We can share personal information about you under certain situations such as:
•Reporting suspected abuse or neglect.
•Preventing or reducing a serious threat to health or safety.
Do research or for program development
We can use or share de-identified information for program development.
Example: The JJAB coordinator may report compiled data such as - 24 Youth expressed a need for walk-in mental health services.
Comply with the law
We will share information about you if state or federal laws requires this. It may include, but not be limited to:
•Sharing information with the Department of Health and Human Services in order for the agency to verify that we are compliant with federal privacy law.
•For law enforcement purposes or with a law enforcement official.
•With oversight agencies for activities authorized by law.
Respond to lawsuits and legal actions
We can share information about you in response to a court or administrative order, or in response to a subpoena.
Our Responsibilities• We are required by law to maintain the privacy and security of your protected personal information.
•We will let you know promptly if a breach occurs that may have compromised the privacy or security of your information.
I understand that the One Circle program requires a weekly commitment and that all program costs are covered by the Los Alamos JJAB. I understand that I may contact the JJAB facilitator associated with my child's group with questions or comments about the Boys Council/Girls Circle/Group.

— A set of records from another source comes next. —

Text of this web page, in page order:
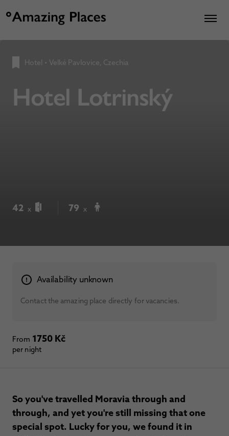
Hotel • Velké Pavlovice, Czechia
Hotel Lotrinský
42 x 79 x
Availability unknown
Contact the amazing place directly for vacancies.
From 1750 Kč
per night
So you've travelled Moravia through and
through, and yet you're still missing that one
special spot. Lucky for you, we found it in
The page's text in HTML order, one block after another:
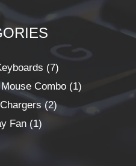
7
Products
Combo 1
Product
2
Products
Fan 1
1
Product
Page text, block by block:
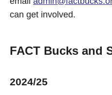
can get involved.
FACT Bucks and
2024/25
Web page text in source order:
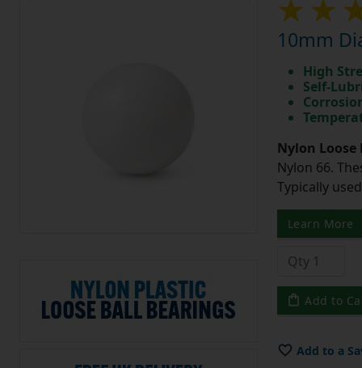
10mm
High
Self-
Nylon
Nylon 66.
Typically
Learn More
Add to
Add to a
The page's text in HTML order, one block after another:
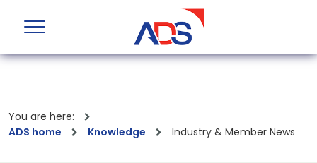
You are here:
ADS home
Knowledge Industry & Member News
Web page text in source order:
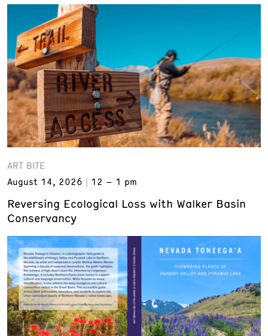
ART BITE
August 14, 2026
12 – 1 pm
Reversing Ecological Loss with Walker Basin
Conservancy
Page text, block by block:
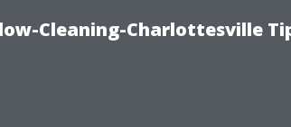
Cleaning-Charlottesville
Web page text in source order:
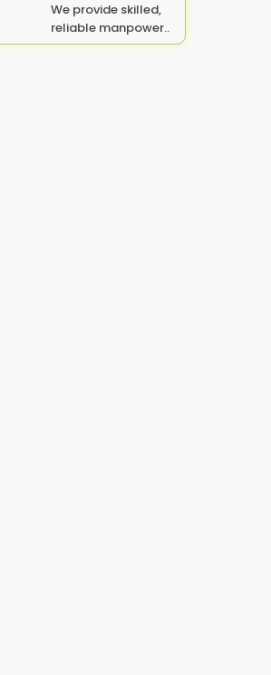
We provide skilled,
reliable manpower..
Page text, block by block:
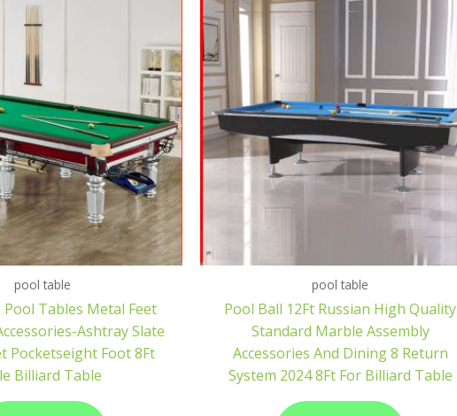
pool table
Tables Metal Feet
Ashtray Slate
Pocketseight Foot 8Ft
Billiard Table
pool table
Pool Ball 12Ft Russian High Quality
Standard Marble Assembly
Accessories And Dining 8 Return
System 2024 8Ft For Billiard Table
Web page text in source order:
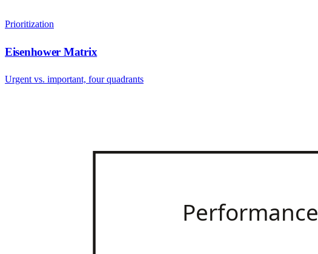
Prioritization
Eisenhower Matrix
Urgent vs. important, four quadrants
Performance

I understand that One Circle encourages creative and verbal expression and that the council/circle guidelines provide the foundation for circle communication. For the purpose of effective program facilitation, I authorize the mutual exchange of information regarding my child’s participation in One Circle between the JJAB One Circle Facilitator, JJAB One Circle Coordinator, myself as the parent/guardian of the undersigned child, and if applicable the site school’s counselor and/or Teen Court coordinator. All information will remain confidential per the JJAB Privacy Practices, unless I have authorized its exchange, except in the following circumstances: danger of one action on suicidal or homicidal thoughts, danger or injury to oneself or authors, suspected child or vulnerable adult abuse or neglect, or court subpoena. I have received the Notice of JJAB Privacy Practices.

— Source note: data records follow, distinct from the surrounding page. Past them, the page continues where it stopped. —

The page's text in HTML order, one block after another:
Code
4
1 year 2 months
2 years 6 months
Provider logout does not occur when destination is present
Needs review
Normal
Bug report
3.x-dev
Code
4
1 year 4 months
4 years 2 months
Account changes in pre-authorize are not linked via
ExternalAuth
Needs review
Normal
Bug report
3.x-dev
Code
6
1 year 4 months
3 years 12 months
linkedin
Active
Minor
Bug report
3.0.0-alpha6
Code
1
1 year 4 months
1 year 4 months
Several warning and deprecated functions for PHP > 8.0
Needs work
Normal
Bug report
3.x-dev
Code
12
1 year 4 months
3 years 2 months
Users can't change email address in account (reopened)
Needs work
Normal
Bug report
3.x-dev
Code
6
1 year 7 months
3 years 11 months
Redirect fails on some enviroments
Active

I hereby authorize the Los Alamos JJAB to publish the photographs taken of myself and/or the undersigned minor children, for use in JJAB's printed publications, website, and social media for the purpose of promoting their programs.

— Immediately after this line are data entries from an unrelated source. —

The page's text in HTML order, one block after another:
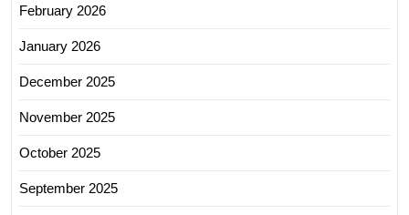
February 2026
January 2026
December 2025
November 2025
October 2025
September 2025
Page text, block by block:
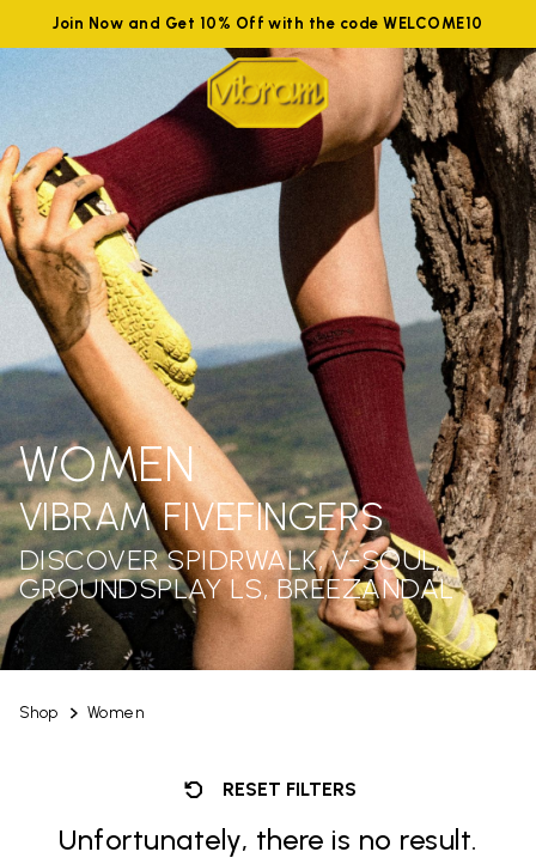
Join Now and Get 10% Off with the code WELCOME10
Shop Women
WOMEN
VIBRAM FIVEFINGERS
DISCOVER SPIDRWALK, V-SOUL,
GROUNDSPLAY LS, BREEZANDAL
RESET FILTERS
Unfortunately, there is no result.

I attest that I am the parent or legal guardian of the children listed below and that I have the authority to authorize JJAB to use their photographs.
I acknowledge that since participation in publications, websites, and social media produced by JJAB is voluntary, neither the minor children nor I will receive financial compensation.
I further agree that participation in any publication, website, or social media produced by JJAB confers no rights of ownership whatsoever. I release JJAB, its contractors, and its employees from liability for any claims by me or any third party in connections with my participation or the participation of the undersigned minor children.